RECORDS FOR THE TASK Block Start

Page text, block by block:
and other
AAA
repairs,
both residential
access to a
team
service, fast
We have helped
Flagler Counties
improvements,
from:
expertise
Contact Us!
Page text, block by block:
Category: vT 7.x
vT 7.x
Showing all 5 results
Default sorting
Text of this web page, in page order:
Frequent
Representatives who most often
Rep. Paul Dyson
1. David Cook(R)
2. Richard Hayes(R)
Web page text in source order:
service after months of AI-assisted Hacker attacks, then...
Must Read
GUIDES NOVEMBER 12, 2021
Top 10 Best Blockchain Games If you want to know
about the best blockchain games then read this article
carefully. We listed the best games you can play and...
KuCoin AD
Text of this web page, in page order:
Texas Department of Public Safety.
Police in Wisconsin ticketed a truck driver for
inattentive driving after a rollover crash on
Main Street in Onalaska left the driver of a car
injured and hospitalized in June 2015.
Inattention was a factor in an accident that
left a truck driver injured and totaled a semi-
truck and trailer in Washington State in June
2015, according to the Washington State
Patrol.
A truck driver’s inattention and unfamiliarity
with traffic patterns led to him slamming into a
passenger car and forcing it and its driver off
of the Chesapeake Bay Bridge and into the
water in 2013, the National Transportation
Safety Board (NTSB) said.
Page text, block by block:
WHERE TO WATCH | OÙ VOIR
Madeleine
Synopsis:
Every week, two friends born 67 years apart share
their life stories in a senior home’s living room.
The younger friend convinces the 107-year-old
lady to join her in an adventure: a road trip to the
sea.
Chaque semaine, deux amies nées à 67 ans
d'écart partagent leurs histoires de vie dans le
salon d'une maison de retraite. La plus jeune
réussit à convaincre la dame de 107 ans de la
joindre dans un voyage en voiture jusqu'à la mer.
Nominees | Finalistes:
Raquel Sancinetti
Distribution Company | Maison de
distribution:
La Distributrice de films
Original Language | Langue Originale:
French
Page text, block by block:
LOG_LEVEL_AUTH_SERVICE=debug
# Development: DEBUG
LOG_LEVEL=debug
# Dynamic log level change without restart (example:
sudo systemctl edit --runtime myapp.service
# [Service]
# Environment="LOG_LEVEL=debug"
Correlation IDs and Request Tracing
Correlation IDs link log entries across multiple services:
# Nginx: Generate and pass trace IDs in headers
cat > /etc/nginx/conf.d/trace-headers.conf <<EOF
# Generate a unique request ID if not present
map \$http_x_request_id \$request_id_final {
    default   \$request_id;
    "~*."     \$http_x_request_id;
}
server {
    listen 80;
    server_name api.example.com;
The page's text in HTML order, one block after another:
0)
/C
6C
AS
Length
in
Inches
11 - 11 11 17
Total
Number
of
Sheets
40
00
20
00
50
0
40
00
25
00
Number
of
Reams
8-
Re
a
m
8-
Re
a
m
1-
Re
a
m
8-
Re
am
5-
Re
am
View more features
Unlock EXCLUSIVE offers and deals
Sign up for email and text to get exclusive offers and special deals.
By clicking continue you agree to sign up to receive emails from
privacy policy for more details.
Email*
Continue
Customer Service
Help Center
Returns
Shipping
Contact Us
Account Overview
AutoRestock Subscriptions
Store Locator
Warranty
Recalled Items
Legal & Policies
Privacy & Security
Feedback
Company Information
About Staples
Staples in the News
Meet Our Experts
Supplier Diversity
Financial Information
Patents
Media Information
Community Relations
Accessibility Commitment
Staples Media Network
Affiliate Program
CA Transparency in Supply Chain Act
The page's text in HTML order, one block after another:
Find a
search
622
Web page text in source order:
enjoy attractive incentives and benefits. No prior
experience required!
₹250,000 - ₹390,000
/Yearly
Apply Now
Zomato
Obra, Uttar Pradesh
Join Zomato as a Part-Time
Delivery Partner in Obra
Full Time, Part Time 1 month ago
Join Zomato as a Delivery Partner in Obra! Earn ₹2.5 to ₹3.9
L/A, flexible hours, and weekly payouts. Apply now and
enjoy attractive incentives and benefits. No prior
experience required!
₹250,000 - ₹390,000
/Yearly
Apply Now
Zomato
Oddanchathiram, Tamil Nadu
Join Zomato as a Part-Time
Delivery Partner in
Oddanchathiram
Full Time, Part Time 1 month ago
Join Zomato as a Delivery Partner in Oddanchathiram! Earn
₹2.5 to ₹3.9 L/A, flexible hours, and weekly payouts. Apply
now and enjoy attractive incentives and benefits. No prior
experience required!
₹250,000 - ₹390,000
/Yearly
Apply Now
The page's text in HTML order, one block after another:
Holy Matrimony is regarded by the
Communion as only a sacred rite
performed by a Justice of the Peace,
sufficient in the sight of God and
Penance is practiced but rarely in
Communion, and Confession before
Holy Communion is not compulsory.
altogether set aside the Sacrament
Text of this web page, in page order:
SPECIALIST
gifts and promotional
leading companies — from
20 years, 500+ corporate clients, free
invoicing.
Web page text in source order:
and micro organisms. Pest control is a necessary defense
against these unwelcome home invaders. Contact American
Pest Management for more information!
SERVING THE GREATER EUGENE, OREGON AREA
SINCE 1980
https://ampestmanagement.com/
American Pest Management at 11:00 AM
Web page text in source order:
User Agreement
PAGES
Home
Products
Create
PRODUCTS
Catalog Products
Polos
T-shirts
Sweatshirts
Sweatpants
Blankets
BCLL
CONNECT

RECORDS FOR THE TASK Block End

Print exactly the lines from the one with "Pest Management for more information!" through the end of the data, inclusive.

→ **FINISHED EXERCISE**:
Pest Management for more information!
SERVING THE GREATER EUGENE, OREGON AREA
SINCE 1980
https://ampestmanagement.com/
American Pest Management at 11:00 AM
Web page text in source order:
User Agreement
PAGES
Home
Products
Create
PRODUCTS
Catalog Products
Polos
T-shirts
Sweatshirts
Sweatpants
Blankets
BCLL
CONNECT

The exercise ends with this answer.